How to complete this task:
Search the records for the string "Automat" and return each line that has it.

(Dataset items)

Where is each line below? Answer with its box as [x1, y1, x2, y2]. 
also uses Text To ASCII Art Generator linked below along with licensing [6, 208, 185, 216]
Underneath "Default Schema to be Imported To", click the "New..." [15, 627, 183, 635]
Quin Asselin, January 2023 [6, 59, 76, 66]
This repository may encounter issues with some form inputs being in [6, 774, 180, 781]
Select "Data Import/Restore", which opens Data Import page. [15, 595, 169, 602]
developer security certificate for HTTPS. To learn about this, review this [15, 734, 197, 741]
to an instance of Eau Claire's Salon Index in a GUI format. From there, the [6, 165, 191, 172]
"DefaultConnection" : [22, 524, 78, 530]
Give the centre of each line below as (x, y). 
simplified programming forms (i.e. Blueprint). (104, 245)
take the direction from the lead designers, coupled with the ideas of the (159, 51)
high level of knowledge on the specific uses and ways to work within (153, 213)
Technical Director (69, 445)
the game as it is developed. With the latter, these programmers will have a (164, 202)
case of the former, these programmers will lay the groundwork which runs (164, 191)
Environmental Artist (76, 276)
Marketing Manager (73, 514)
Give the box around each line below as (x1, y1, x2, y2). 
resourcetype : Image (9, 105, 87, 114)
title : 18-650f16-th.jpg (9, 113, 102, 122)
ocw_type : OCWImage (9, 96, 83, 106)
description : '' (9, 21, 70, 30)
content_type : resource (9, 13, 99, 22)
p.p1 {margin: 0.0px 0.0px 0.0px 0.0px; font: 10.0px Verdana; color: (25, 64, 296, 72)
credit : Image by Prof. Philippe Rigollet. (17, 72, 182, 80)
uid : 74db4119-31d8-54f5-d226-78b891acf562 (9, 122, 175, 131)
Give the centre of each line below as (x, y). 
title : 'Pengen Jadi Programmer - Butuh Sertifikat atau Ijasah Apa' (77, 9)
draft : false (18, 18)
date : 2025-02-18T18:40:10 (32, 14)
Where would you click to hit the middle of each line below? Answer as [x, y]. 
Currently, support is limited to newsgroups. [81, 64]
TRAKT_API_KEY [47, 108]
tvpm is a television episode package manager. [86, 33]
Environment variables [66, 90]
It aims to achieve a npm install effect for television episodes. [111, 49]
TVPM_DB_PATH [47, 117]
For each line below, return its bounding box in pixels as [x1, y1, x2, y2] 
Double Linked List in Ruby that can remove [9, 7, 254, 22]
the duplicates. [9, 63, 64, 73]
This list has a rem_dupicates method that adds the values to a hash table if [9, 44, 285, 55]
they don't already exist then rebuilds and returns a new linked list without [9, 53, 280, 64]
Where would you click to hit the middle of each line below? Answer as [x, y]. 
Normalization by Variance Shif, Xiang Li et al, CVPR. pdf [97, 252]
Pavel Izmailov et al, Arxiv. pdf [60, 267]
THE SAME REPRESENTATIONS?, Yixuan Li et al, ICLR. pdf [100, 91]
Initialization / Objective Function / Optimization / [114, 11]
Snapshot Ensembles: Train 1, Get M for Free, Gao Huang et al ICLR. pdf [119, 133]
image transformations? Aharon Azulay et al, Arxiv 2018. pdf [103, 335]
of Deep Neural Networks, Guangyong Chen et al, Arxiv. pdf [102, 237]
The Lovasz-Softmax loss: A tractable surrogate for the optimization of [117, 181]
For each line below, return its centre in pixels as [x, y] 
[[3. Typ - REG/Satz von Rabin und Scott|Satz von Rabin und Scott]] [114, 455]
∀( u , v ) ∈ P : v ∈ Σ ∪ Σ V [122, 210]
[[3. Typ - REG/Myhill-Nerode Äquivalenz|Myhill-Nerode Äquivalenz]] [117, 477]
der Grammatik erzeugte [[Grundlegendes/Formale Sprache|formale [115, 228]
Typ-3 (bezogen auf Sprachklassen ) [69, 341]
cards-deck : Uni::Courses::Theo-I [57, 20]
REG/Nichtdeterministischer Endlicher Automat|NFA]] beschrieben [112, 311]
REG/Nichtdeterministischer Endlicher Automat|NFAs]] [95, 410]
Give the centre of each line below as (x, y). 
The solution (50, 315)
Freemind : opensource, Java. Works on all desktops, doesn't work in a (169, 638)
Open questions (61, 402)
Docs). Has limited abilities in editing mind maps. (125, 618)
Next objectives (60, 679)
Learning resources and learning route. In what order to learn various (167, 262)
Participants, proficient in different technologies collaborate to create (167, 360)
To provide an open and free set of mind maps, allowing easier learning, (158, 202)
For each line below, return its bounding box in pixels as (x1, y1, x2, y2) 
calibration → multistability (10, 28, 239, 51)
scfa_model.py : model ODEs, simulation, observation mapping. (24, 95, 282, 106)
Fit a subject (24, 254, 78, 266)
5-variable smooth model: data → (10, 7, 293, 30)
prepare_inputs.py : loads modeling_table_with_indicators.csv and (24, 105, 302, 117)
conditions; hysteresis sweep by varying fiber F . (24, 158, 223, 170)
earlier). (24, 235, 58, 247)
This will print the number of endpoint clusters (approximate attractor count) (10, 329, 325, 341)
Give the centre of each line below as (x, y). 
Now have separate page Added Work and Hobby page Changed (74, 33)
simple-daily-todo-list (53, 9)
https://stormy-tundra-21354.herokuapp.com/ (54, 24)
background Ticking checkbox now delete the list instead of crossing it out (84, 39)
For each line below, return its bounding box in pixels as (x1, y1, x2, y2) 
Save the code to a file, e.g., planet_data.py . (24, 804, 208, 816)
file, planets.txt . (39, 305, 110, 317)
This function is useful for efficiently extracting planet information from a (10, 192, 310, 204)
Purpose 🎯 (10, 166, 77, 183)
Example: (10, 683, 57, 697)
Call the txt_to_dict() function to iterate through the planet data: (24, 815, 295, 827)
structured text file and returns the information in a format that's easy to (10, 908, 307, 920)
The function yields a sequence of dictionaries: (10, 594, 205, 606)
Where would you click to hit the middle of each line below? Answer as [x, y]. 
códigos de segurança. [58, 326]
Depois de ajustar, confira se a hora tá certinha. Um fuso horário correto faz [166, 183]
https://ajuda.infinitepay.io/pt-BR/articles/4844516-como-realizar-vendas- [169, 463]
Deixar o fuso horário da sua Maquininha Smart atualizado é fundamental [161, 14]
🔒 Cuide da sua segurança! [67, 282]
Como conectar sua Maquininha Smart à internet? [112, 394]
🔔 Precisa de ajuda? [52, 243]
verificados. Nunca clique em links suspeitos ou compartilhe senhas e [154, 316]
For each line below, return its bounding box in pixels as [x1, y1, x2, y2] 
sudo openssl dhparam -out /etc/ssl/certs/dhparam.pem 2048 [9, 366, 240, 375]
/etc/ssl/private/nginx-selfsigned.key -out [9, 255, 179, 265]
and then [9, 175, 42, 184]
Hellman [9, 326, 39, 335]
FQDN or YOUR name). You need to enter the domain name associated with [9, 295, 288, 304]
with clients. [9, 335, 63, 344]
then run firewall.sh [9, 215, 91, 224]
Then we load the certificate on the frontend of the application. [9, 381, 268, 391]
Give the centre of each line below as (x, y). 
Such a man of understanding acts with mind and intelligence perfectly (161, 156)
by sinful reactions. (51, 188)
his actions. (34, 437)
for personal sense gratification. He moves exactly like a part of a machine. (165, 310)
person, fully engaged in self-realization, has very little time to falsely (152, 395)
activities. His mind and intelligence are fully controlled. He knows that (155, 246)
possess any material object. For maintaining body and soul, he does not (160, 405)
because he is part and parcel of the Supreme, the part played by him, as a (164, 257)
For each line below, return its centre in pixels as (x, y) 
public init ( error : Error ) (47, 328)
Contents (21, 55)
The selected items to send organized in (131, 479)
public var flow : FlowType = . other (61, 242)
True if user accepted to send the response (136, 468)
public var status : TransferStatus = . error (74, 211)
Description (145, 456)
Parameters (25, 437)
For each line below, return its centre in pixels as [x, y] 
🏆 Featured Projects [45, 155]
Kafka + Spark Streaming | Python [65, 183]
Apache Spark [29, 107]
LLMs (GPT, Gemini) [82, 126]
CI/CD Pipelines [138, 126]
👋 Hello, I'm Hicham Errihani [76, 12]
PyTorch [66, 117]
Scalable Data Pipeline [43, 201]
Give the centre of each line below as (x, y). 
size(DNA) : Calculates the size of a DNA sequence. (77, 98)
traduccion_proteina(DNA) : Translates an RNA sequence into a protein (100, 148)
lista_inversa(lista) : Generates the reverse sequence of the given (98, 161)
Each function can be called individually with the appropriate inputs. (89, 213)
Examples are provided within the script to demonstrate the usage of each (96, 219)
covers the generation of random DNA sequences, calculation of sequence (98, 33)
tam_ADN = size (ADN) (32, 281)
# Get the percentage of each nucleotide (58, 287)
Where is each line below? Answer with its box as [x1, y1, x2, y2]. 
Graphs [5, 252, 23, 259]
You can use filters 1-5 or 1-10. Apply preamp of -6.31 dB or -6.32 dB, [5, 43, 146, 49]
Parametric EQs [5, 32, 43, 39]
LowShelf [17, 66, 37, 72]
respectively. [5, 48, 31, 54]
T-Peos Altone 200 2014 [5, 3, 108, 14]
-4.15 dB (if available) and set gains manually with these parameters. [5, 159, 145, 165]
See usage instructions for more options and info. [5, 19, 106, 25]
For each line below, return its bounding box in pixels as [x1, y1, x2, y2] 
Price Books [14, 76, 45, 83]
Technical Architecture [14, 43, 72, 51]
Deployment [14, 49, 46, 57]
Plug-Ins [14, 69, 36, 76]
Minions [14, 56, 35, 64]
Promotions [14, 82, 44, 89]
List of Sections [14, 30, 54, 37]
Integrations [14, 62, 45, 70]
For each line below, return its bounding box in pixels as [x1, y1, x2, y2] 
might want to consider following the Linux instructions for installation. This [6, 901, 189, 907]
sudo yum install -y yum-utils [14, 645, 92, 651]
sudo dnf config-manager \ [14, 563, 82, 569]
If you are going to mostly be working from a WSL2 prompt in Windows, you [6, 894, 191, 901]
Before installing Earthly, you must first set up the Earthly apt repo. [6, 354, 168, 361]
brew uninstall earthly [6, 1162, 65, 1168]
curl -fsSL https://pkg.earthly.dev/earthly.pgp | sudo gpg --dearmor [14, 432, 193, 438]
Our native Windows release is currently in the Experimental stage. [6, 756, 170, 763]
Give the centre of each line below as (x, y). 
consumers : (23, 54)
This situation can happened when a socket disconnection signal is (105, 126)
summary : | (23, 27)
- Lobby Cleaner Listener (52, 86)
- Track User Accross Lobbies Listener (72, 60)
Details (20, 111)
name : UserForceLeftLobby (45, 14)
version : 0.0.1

Expected answer:
REG/Nichtdeterministischer Endlicher Automat|NFA]] beschrieben [112, 311]
REG/Nichtdeterministischer Endlicher Automat|NFAs]] [95, 410]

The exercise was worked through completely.